= Leiden Open Variation Database =

Open source database

The Leiden Open Variation Database (LOVD) is a free, flexible web-based open source database developed in the Leiden University Medical Center in the Netherlands, designed to collect and display variants in the DNA sequence. The focus of an LOVD is usually the combination between a gene and a genetic (heritable) disease. All sequence variants found in individuals are collected in the database, together with information about whether they could be causally connected to the disease (i.e. a disease-causing variant or mutation) or not (i.e. a non-disease causing variant). Specialized doctors (clinical geneticists) use LOVDs to diagnose and advise patients carrying a genetic disease. Ideally, if a patient has been screened for mutations and one has been found, information in LOVD can predict the progress of the disease.

In contrast to human genome databases, showing information on all DNA variants, LOVDs include information about the individuals in which the variants were found. This patient information is usually only accessible for registered users.

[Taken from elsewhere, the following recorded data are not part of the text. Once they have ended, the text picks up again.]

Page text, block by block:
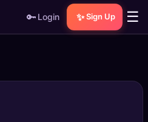
🔑 Login ✨ Sign Up ☰
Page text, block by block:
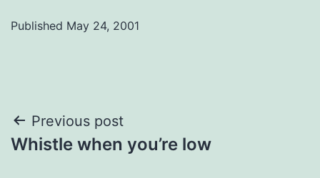
Published May 24, 2001
Post
navigation
Previous post
Whistle when you’re low
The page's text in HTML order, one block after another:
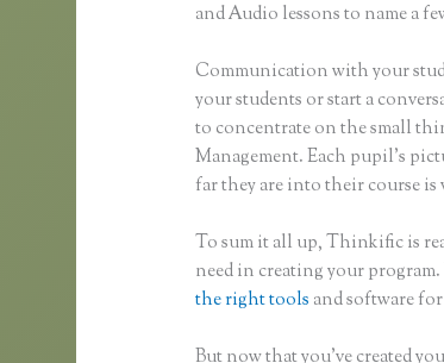
and Audio lessons to name a
Communication with your
your students or start a
to concentrate on the small
Management. Each pupil’s
far they are into their course is
To sum it all up, Thinkific is
need in creating your
the right tools and software
But now that you’ve created
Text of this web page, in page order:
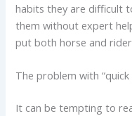
habits they are difficult
them without expert
put both horse and
The problem with
It can be tempting to
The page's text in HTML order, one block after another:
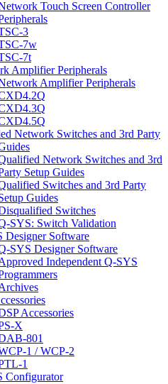
Touch Screen Controller
3
7w
7t
Amplifier Peripherals
Amplifier Peripherals
Network Switches and 3rd Party
Network Switches and 3rd
Setup Guides
Switches and 3rd Party
Guides
Switches
SYS: Switch Validation
Designer Software
SYS Designer Software
Independent Q-SYS
Accessories
X
801
1 / WCP-2
1
Configurator
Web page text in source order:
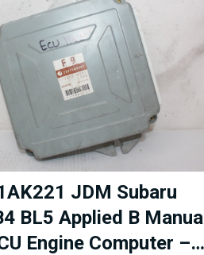
JDM Subaru
BL5 Applied B Manual
Engine Computer –
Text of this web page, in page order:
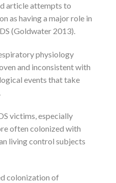
article attempts to
as having a major role in
(Goldwater 2013).
physiology
and inconsistent with
events that take
victims, especially
often colonized with
living control subjects
colonization of
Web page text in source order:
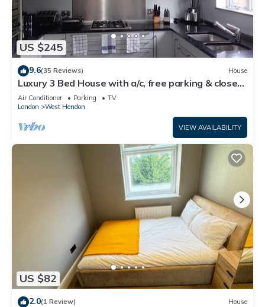
US $245
9.6(35 Reviews) House
Luxury 3 Bed House with a/c, free parking & close
transport links to London.
Air Conditioner Parking
TV
London
West Hendon
VIEW AVAILABILITY
US $82
2.0(1 Review) House
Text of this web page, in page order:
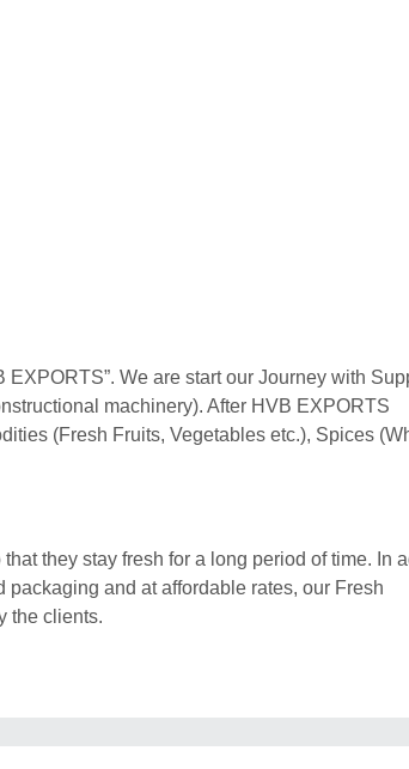
We are start our Journey with
machinery). After HVB EXPORTS
(Fresh Fruits, Vegetables etc.), Spices
they stay fresh for a long period of time. In
and at affordable rates, our Fresh
the clients.
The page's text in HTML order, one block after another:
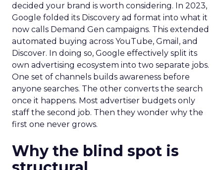
decided your brand is worth considering. In 2023,
Google folded its Discovery ad format into what it
now calls Demand Gen campaigns. This extended
automated buying across YouTube, Gmail, and
Discover. In doing so, Google effectively split its
own advertising ecosystem into two separate jobs.
One set of channels builds awareness before
anyone searches. The other converts the search
once it happens. Most advertiser budgets only
staff the second job. Then they wonder why the
first one never grows.
Why the blind spot is
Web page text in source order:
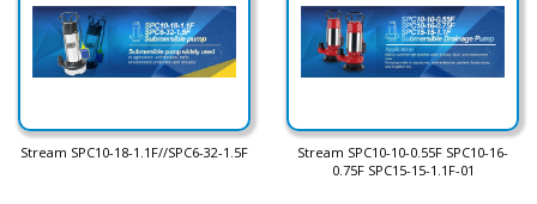
Stream SPC10-18-1.1F//SPC6-32-1.5F
Stream SPC10-10-0.55F SPC10-16-
0.75F SPC15-15-1.1F-01
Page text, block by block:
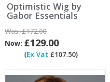
Optimistic Wig by
Gabor Essentials
Was:£172.00
Now: £129.00
(Ex Vat £107.50)
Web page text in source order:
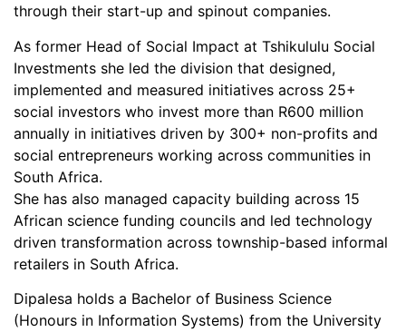
through their start-up and spinout companies.
As former Head of Social Impact at Tshikululu Social
Investments she led the division that designed,
implemented and measured initiatives across 25+
social investors who invest more than R600 million
annually in initiatives driven by 300+ non-profits and
social entrepreneurs working across communities in
South Africa.
She has also managed capacity building across 15
African science funding councils and led technology
driven transformation across township-based informal
retailers in South Africa.
Dipalesa holds a Bachelor of Business Science
(Honours in Information Systems) from the University
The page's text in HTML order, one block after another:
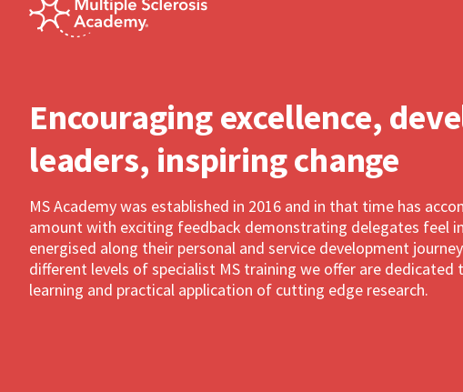
Encouraging excellence,
leaders, inspiring change
MS Academy was established in 2016 and in that time has
amount with exciting feedback demonstrating delegates feel
energised along their personal and service development
different levels of specialist MS training we offer are dedicated
learning and practical application of cutting edge research.
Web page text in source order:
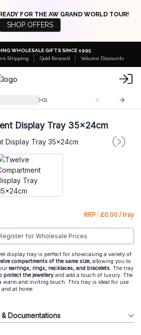
FOR THE AW GRAND WORLD TOUR!
SHOP OFFERS
WHOLESALE GIFTS SINCE 1995
Shipping Gold Reward Volume Discounts
VJD-01
Display Tray 35x24cm
RRP : £0.00 / tray
for Wholesale Prices
display tray is perfect for showcasing a variety of
compartments of the same size, allowing you to
earrings, rings, necklaces, and bracelets. The tray
protect the jewellery and add a touch of luxury. The
warm and inviting touch. This tray is ideal for use
at home.
Documentations
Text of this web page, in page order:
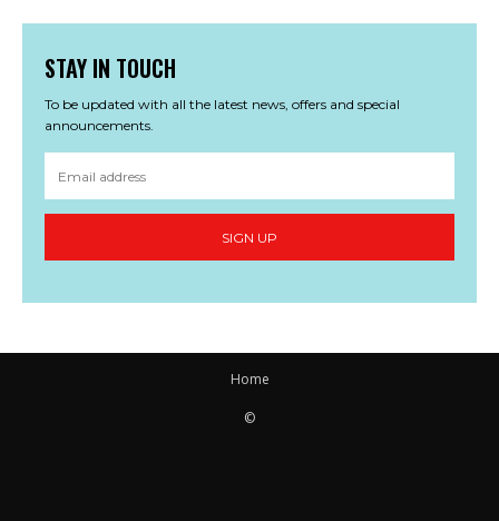
STAY IN TOUCH
To be updated with all the latest news, offers and special
announcements.
SIGN UP
Home
©
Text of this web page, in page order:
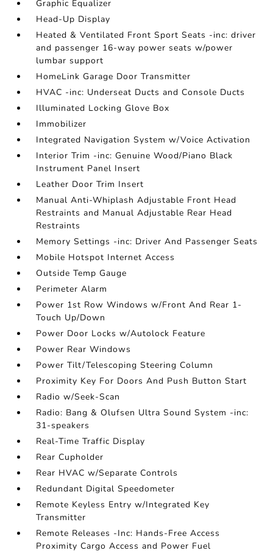
Graphic Equalizer
Head-Up Display
Heated & Ventilated Front Sport Seats -inc: driver
and passenger 16-way power seats w/power
lumbar support
HomeLink Garage Door Transmitter
HVAC -inc: Underseat Ducts and Console Ducts
Illuminated Locking Glove Box
Immobilizer
Integrated Navigation System w/Voice Activation
Interior Trim -inc: Genuine Wood/Piano Black
Instrument Panel Insert
Leather Door Trim Insert
Manual Anti-Whiplash Adjustable Front Head
Restraints and Manual Adjustable Rear Head
Restraints
Memory Settings -inc: Driver And Passenger Seats
Mobile Hotspot Internet Access
Outside Temp Gauge
Perimeter Alarm
Power 1st Row Windows w/Front And Rear 1-
Touch Up/Down
Power Door Locks w/Autolock Feature
Power Rear Windows
Power Tilt/Telescoping Steering Column
Proximity Key For Doors And Push Button Start
Radio w/Seek-Scan
Radio: Bang & Olufsen Ultra Sound System -inc:
31-speakers
Real-Time Traffic Display
Rear Cupholder
Rear HVAC w/Separate Controls
Redundant Digital Speedometer
Remote Keyless Entry w/Integrated Key
Transmitter
Remote Releases -Inc: Hands-Free Access
Proximity Cargo Access and Power Fuel
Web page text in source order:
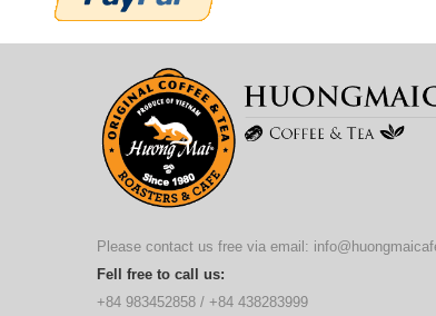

Currently, LOVD installations worldwide contain more than 515,500 variant observations (124,000 unique variants in 5175 genes) in 162,000 patients.

== Background ==
As the Human Genome Project has completed, the collection and study of all sequence variation between individuals is of increasing importance to understand the relationship between DNA variations and disease. Direct access to up-to-date information on sequence variation is currently provided most efficiently through web-based, gene-centered, locus-specific databases (LSDBs). While over 1600 of these LSDBs exist online, sharing information or combining data of these databases is extremely hard if they are not software-based or use custom software. LOVD is a member of the GEN2PHEN project, a European Commission funded project which aims to unify these LSDBs with each other.
Currently, LOVD installations make out 57% to 90% of all LSDBs.

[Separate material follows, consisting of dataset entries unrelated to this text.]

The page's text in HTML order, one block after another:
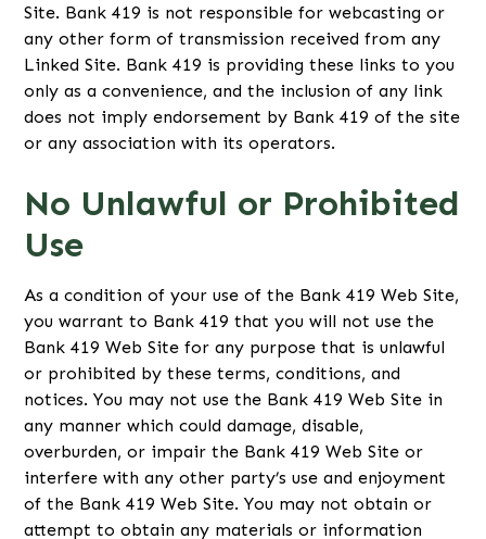
Site. Bank 419 is not responsible for webcasting or
any other form of transmission received from any
Linked Site. Bank 419 is providing these links to you
only as a convenience, and the inclusion of any link
does not imply endorsement by Bank 419 of the site
or any association with its operators.
No Unlawful or Prohibited
Use
As a condition of your use of the Bank 419 Web Site,
you warrant to Bank 419 that you will not use the
Bank 419 Web Site for any purpose that is unlawful
or prohibited by these terms, conditions, and
notices. You may not use the Bank 419 Web Site in
any manner which could damage, disable,
overburden, or impair the Bank 419 Web Site or
interfere with any other party’s use and enjoyment
of the Bank 419 Web Site. You may not obtain or
attempt to obtain any materials or information
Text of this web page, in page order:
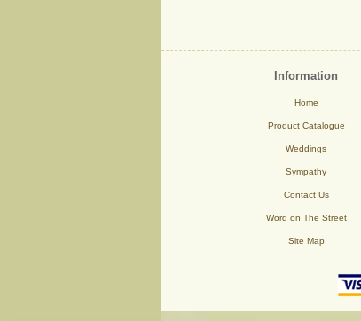
Information
Home
Product Catalogue
Weddings
Sympathy
Contact Us
Word on The Street
Site Map
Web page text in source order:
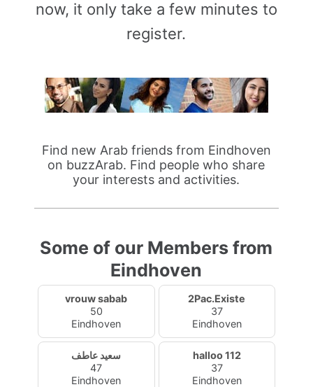
now, it only take a few minutes to
register.
Find new Arab friends from Eindhoven
on buzzArab. Find people who share
your interests and activities.
Some of our Members from
Eindhoven
vrouw sabab
50
Eindhoven
2Pac.Existe
37
Eindhoven
سعيد عاطف
47
Eindhoven
halloo 112
37
Eindhoven
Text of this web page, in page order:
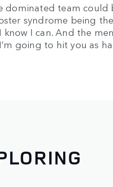
dominated team
syndrome being
I can. And the
going to hit you as
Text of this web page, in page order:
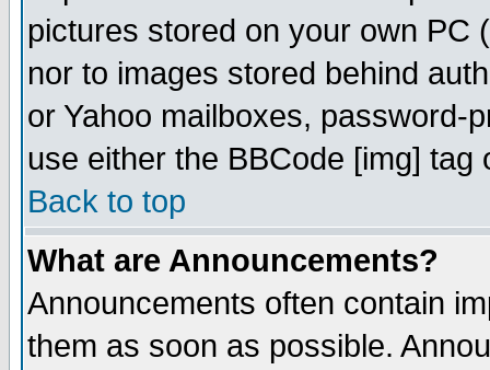
pictures stored on your own PC
nor to images stored behind
or Yahoo mailboxes, password-
use either the BBCode [img]
Back to top
What are Announcements?
Announcements often contain
them as soon as possible.
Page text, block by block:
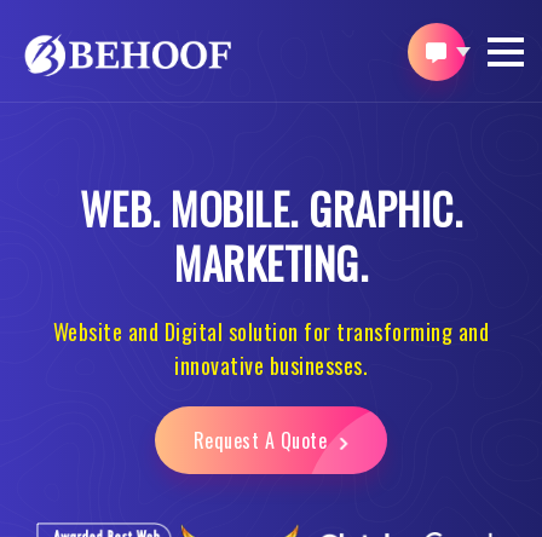
WEB.MOBILE.GRAPHIC.
MARKETING.
Website and Digital solution for transforming and
innovative businesses.
Request A Quote
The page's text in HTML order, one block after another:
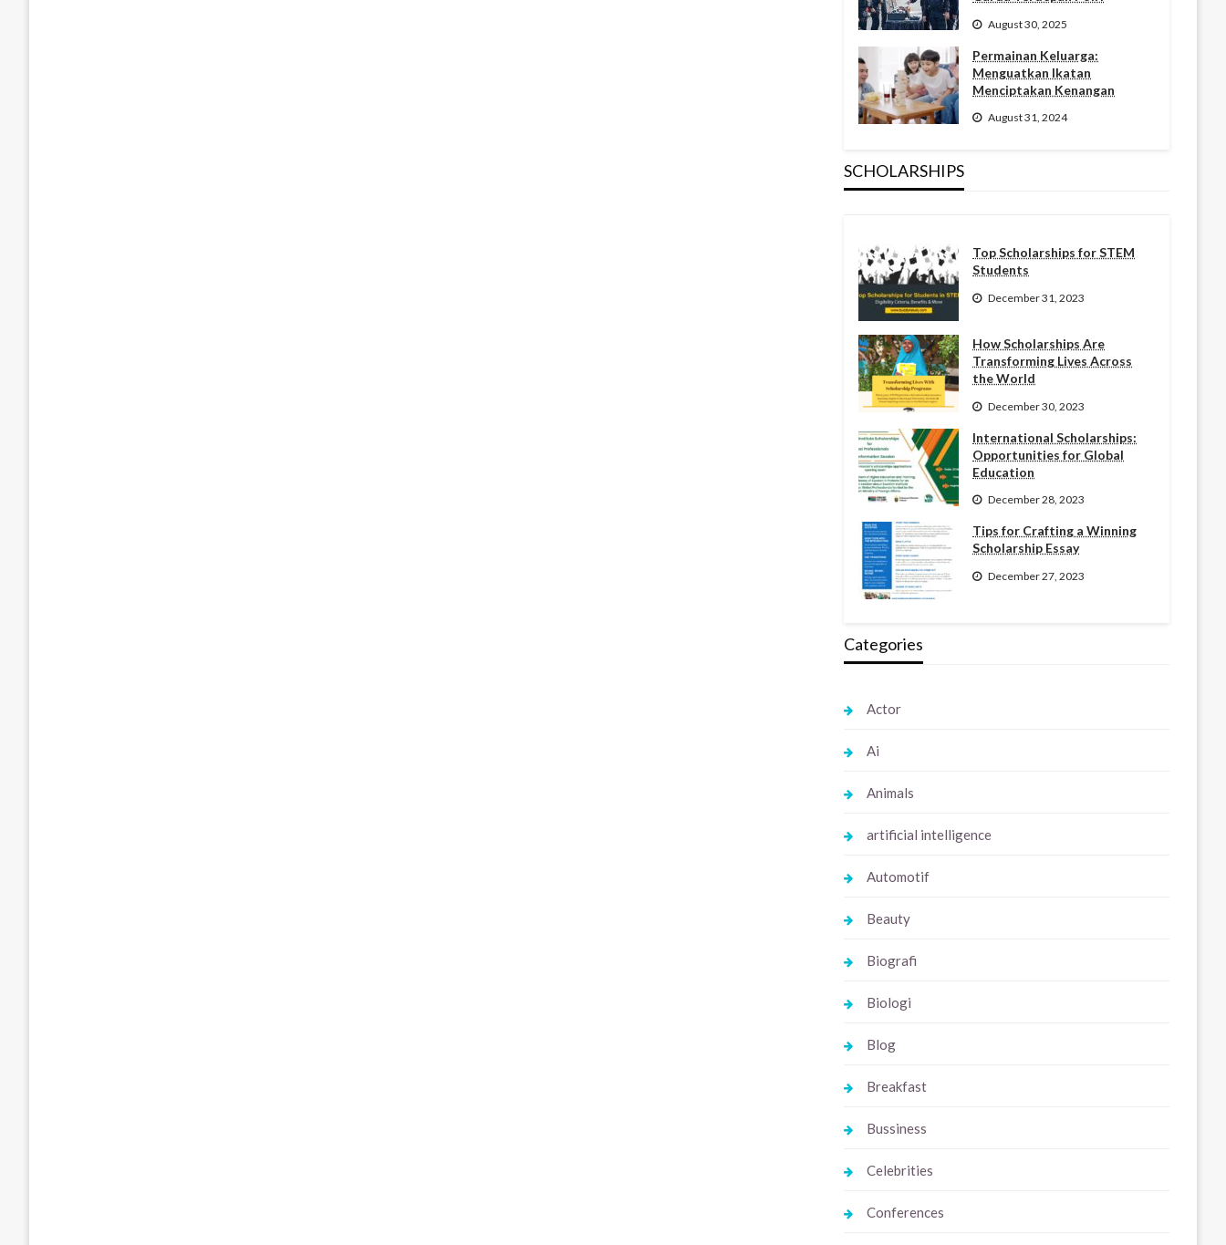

The LOVD software was developed to create an "LSDB-in-a-Box". It should allow the easy creation and maintenance of a gene sequence variation database using the internet. LOVD is platform-independent and uses PHP and MySQL open source software only. The gene-centered design of the database follows the recommendations of the Human Genome Variation Society (HGVS) and focuses on ease of use and flexibility. The newest LOVD version, released late 2012, also allows to process Next-generation sequencing data, which often results in large numbers of variants found in between genes as well. To ensure the use of unambiguous sequence variant descriptions in newly submitted data, LOVD interacts with Mutalyzer, which applies the HGVS human nomenclature guidelines to check and, if necessary, correct sequence variant descriptions.